Pick out the lines below with "File" and list them.

★ ★ ★ ★

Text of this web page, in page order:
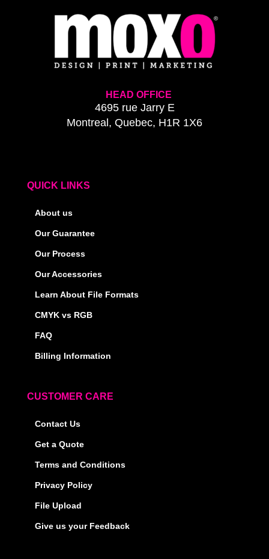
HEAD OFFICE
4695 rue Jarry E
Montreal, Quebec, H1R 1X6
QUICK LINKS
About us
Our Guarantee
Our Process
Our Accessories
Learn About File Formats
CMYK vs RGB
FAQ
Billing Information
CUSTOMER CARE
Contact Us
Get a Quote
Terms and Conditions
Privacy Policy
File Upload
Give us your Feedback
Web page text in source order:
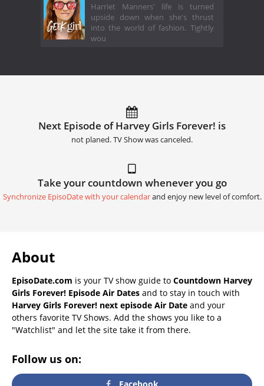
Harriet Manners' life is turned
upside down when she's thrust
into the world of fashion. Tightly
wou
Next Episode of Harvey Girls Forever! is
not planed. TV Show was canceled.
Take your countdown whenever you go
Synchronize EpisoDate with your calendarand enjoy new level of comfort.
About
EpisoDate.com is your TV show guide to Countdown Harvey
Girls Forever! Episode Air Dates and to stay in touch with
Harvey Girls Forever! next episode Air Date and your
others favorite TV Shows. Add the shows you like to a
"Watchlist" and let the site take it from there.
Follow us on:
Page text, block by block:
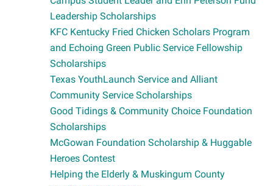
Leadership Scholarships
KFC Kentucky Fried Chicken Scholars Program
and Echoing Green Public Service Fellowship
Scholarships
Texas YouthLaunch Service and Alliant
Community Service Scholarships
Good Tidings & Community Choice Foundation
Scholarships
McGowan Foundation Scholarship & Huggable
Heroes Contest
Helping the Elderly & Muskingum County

★ ★ ★ ★

Answer to this exercise:
Learn About File Formats
File Upload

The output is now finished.